Reputation: 2213
I'm making features for a machine learning model. I'm confused with dummy variable and one-hot encoding.For a instance,a category variable 'week'
range 1-7.When using one-hot encoding, encode week = 1
as 1,000,000,week = 2
is 0,100,000... .But I can also make a dummy variable 'week_v'
,and in this way, I must set a
hidden variable
which means base variable,and feature week_v = 1
is 100,000,week_v = 2
is 010,000... and
does not appear week_v = 7
.So what's the difference between them? I'm using logistic model and then I'll try gbdt.
Upvotes: 14
Views: 17471
Reputation: 3217
Technically 6- a day week is enough to provide a unique mapping for a vocabulary of size 7:
1. Sunday [0,0,0,0,0,0]
2. Monday [1,0,0,0,0,0]
3. Tuesday [0,1,0,0,0,0]
4. Wednesday [0,0,1,0,0,0]
5. Thursday [0,0,0,1,0,0]
6. Friday [0,0,0,0,1,0]
7. Saturday [0,0,0,0,0,1]
dummy coding is a more compact representation, it is preferred in statistical models that perform better when the inputs are linearly independent.

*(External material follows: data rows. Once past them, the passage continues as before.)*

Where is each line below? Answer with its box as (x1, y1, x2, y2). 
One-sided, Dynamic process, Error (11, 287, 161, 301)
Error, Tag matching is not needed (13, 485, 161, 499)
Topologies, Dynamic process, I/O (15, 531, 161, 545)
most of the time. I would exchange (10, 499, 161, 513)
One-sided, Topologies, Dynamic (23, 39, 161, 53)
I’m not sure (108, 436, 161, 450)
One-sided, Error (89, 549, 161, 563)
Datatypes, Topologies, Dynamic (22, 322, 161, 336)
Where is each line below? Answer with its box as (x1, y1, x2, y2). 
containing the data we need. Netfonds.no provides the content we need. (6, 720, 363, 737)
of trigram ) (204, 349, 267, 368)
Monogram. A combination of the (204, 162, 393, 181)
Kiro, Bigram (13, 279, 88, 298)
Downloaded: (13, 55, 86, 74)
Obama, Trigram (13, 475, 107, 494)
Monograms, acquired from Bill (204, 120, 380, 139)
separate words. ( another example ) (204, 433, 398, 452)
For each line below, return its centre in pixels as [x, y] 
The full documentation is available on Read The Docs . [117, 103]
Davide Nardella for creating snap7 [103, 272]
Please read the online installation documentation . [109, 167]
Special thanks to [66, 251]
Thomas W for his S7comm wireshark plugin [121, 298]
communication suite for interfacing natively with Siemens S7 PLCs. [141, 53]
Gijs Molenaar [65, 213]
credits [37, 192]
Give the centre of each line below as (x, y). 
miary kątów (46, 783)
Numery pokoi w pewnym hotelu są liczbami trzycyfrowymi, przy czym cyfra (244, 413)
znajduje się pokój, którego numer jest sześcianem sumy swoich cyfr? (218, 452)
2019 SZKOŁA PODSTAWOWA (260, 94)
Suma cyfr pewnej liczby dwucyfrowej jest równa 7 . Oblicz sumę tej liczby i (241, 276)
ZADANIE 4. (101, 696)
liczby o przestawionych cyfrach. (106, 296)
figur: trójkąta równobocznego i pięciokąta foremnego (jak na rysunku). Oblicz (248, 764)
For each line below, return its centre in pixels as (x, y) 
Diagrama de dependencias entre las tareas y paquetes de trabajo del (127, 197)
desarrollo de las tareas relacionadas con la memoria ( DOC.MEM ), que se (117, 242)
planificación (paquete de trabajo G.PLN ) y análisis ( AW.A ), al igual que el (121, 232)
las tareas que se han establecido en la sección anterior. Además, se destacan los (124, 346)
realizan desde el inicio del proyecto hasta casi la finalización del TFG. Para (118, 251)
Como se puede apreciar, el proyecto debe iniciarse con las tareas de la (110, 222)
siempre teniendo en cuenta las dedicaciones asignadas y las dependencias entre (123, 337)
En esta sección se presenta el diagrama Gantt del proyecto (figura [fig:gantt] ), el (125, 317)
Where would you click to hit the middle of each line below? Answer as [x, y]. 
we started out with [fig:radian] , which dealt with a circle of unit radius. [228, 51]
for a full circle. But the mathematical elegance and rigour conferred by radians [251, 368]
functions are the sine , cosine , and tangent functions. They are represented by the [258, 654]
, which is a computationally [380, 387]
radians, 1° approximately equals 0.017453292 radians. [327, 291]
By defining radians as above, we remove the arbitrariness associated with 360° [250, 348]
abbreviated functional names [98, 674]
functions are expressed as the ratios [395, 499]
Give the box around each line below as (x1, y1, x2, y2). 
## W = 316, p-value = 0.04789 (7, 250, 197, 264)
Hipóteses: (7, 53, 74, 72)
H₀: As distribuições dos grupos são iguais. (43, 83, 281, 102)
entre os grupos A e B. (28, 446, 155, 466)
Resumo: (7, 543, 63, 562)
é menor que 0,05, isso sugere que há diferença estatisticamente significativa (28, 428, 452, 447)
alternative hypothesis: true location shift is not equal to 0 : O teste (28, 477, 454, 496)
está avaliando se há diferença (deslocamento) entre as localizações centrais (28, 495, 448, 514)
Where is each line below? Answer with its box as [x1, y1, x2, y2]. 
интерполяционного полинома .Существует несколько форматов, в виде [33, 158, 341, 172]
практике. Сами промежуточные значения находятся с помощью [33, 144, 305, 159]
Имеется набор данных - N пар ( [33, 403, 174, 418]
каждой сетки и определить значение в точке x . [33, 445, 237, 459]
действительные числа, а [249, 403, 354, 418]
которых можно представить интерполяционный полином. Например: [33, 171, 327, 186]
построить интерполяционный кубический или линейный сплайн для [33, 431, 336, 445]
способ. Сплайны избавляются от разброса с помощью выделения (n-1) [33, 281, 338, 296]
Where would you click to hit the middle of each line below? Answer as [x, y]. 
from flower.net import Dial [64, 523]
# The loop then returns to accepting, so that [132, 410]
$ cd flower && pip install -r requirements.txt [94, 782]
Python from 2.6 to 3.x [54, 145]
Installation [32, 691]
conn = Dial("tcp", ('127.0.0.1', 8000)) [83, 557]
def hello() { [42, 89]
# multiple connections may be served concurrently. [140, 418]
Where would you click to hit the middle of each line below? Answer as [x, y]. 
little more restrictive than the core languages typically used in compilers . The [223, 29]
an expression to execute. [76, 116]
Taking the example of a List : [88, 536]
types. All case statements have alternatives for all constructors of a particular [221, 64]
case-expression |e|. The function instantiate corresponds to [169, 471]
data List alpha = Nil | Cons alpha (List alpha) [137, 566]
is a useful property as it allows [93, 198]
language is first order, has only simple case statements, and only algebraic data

Modern machine learning algorithms, though, don’t require their inputs to be linearly independent and use methods such as L1 regularization to prune redundant inputs. The additional degree of freedom allows the framework to transparently handle a missing input in production as all zeros.
1. Sunday [0,0,0,0,0,0,1]
2. Monday [0,0,0,0,0,1,0]
3. Tuesday [0,0,0,0,1,0,0]
4. Wednesday [0,0,0,1,0,0,0]
5. Thursday [0,0,1,0,0,0,0]
6. Friday [0,1,0,0,0,0,0]
7. Saturday [1,0,0,0,0,0,0]
for missing values : [0,0,0,0,0,0,0]
Upvotes: 4
Reputation: 5210
In fact, there is no difference in the effect of the two approaches (rather wordings) on your regression.
In either case, you have to make sure that one of your dummies is left out (i.e. serves as base assumption) to avoid perfect multicollinearity among the set.
For instance, if you want to take the weekday
of an observation into account, you only use 6 (not 7) dummies assuming the one left out to be the base variable. When using one-hot encoding, your weekday
variable is present as a categorical value in one single column, effectively having the regression use the first of its values as the base.
Upvotes: 11